(Collected data entries)

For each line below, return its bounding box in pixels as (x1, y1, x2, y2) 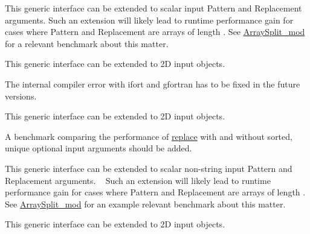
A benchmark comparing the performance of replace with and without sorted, (5, 130, 292, 142)
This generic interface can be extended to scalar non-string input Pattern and (5, 162, 292, 174)
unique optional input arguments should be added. (5, 142, 192, 154)
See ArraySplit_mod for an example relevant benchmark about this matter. (5, 197, 286, 210)
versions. (5, 89, 37, 102)
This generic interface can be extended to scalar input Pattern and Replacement (5, 2, 302, 14)
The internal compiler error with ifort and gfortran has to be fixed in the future (5, 77, 300, 90)
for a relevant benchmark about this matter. (5, 37, 169, 49)
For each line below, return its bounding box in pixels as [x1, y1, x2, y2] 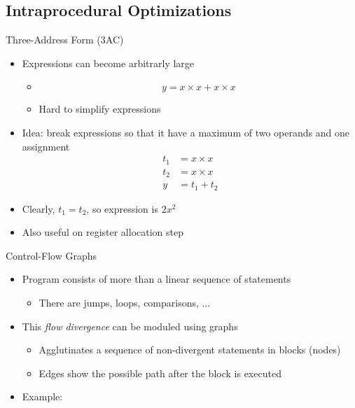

• _WHAT IS BEING ASKED_:
Without including any pictures, reproduce the data exactly.

• _RESULT OF THE TASK_:
For each line below, return its bounding box in pixels as (x1, y1, x2, y2) 
A benchmark comparing the performance of replace with and without sorted, (5, 130, 292, 142)
This generic interface can be extended to scalar non-string input Pattern and (5, 162, 292, 174)
unique optional input arguments should be added. (5, 142, 192, 154)
See ArraySplit_mod for an example relevant benchmark about this matter. (5, 197, 286, 210)
versions. (5, 89, 37, 102)
This generic interface can be extended to scalar input Pattern and Replacement (5, 2, 302, 14)
The internal compiler error with ifort and gfortran has to be fixed in the future (5, 77, 300, 90)
for a relevant benchmark about this matter. (5, 37, 169, 49)
For each line below, return its bounding box in pixels as [x1, y1, x2, y2] 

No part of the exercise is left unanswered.